Length of events_not_balanced df:  128
Image 2D not balanced shape: 2d   (128, 1082035)
Image 4D not balanced shape: 4d   (97, 115, 97, 128)


### Create training and test sets

In [27]:
img_train, img_test, events_train, events_test = train_test_split(data_notbalanced_2d, events_not_balanced, stratify = events_not_balanced['trial_type'],test_size=0.30)

In [28]:
events_train['trial_type'].value_counts()

Noise    22
Q4       21
Q2       19
Q1       19
Q3        8
Name: trial_type, dtype: int64

 ### Oversampling the training data or not

In [29]:
if labels_type == 'ptcps':

    # get the name and the counts of the label with minimum counts in the training set
    min_label = events_train['trial_type'].value_counts().idxmin()
    min_count = events_train['trial_type'].value_counts().min()
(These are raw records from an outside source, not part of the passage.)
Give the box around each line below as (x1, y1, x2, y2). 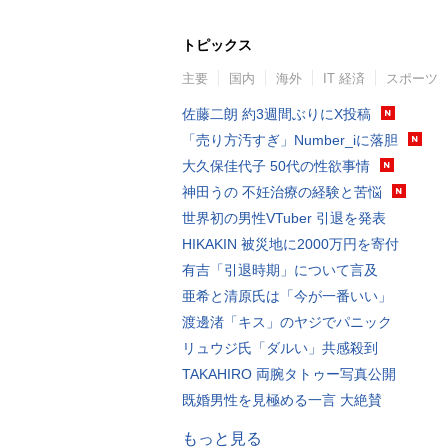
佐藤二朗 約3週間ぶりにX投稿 (182, 105, 371, 122)
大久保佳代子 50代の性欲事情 (182, 157, 370, 174)
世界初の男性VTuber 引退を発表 (182, 209, 386, 226)
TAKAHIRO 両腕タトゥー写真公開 (182, 365, 396, 382)
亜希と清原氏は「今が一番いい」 (182, 287, 392, 304)
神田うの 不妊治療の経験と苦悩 (182, 183, 382, 200)
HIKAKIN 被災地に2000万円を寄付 (182, 235, 399, 252)
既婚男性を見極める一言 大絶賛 (182, 391, 382, 408)
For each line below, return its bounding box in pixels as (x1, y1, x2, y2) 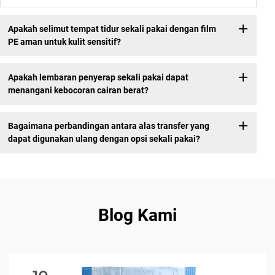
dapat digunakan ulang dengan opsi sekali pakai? (7, 134, 200, 144)
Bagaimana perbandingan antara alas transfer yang (7, 121, 209, 131)
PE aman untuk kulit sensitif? (7, 36, 121, 47)
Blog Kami (98, 204, 177, 225)
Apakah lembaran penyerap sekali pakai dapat (7, 72, 188, 82)
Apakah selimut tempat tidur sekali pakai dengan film (7, 23, 216, 34)
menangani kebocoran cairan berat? (7, 85, 149, 95)
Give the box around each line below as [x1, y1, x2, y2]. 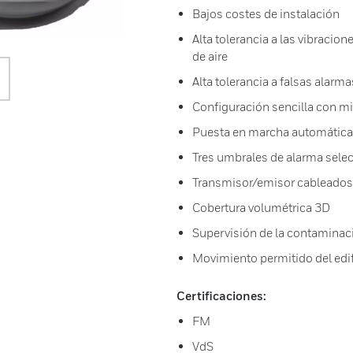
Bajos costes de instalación [192, 6, 340, 20]
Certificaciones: [176, 288, 266, 303]
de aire [192, 49, 228, 63]
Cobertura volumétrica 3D [192, 200, 330, 214]
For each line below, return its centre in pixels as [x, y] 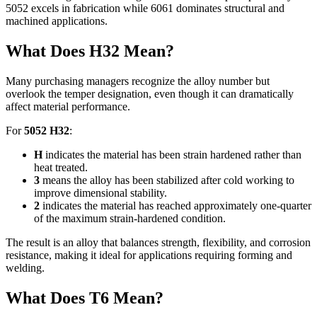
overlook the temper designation [77, 93]
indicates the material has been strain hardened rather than [173, 154]
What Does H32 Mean [86, 51]
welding [24, 267]
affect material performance [67, 106]
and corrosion [280, 242]
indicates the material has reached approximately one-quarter [177, 205]
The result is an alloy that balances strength [101, 242]
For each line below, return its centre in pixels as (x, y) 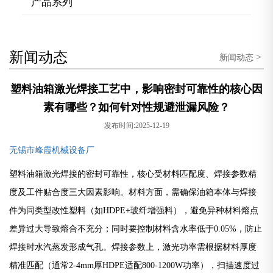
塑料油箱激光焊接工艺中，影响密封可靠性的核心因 (136, 89)
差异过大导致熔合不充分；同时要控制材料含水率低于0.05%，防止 (136, 229)
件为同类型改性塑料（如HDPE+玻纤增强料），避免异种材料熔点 (134, 210)
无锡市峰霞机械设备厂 (52, 150)
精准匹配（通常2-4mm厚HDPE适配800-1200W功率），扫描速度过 (134, 265)
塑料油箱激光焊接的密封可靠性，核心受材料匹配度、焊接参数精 (133, 174)
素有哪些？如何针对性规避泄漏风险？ (136, 107)
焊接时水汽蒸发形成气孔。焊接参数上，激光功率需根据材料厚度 (133, 247)
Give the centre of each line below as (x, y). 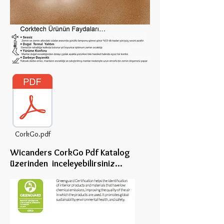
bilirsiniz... (102, 163)
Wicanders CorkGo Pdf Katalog (73, 152)
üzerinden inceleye (46, 163)
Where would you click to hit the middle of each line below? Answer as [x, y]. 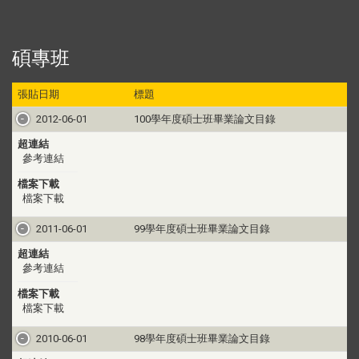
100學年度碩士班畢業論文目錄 [204, 119]
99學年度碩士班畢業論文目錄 [202, 229]
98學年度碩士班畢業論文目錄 [202, 339]
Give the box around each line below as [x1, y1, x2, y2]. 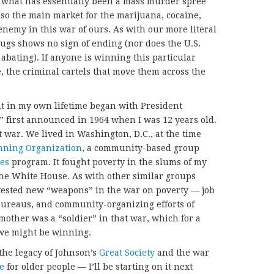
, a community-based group [82, 143, 199, 154]
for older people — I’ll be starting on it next [4, 262, 193, 272]
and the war [155, 248, 209, 258]
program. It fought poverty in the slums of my [9, 157, 207, 168]
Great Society [99, 248, 155, 258]
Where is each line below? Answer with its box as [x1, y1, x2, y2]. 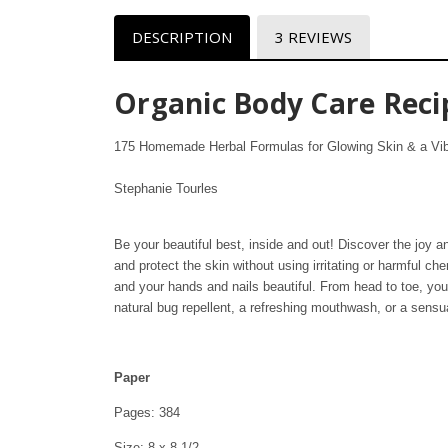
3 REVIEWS [274, 27, 352, 48]
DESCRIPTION [131, 27, 232, 48]
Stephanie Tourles [114, 181, 218, 197]
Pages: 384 [114, 405, 180, 421]
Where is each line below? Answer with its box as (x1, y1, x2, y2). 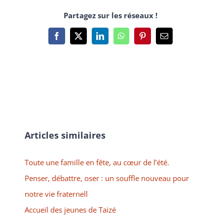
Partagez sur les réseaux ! (64, 10, 157, 20)
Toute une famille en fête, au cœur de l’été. (25, 157, 169, 168)
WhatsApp (120, 35, 154, 43)
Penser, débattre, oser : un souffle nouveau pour (25, 173, 189, 184)
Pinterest (142, 35, 169, 43)
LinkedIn (99, 35, 128, 43)
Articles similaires (25, 129, 106, 142)
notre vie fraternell (25, 189, 88, 199)
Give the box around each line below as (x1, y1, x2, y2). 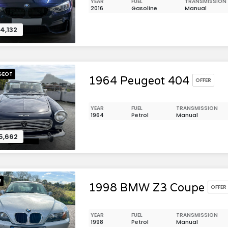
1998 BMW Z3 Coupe (89, 181, 205, 194)
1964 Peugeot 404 (89, 74, 189, 88)
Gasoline (131, 4, 157, 12)
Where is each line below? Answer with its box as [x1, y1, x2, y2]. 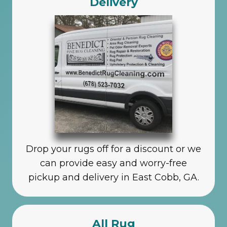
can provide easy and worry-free [40, 157, 187, 169]
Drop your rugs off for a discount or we [26, 143, 201, 155]
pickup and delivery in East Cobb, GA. [28, 171, 199, 183]
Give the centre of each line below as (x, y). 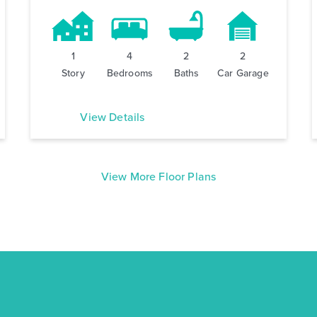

    # oversample the label with minimum counts in the training set
    oversample = over_sampling.SMOTE(sampling_strategy = {min_label: 12}, k_neighbors=min_count-1)

    if min_count>=12:
        X_resampled, y_resampled = img_train,events_train['trial_type'].values
        
    else:
        # fit resample 
        X_resampled, y_resampled = oversample.fit_resample(img_train,events_train['trial_type'])


        # Turn y_resampled into a dataframe
        y_resampled_df = pd.DataFrame(y_resampled, columns = ['trial_type'])

        # If there is more than one label with less than 12 counts:

        # get the name and the counts of the label with minimum counts in the training set
        second_min_label = y_resampled_df['trial_type'].value_counts().idxmin()
        second_min_count = y_resampled_df['trial_type'].value_counts().min()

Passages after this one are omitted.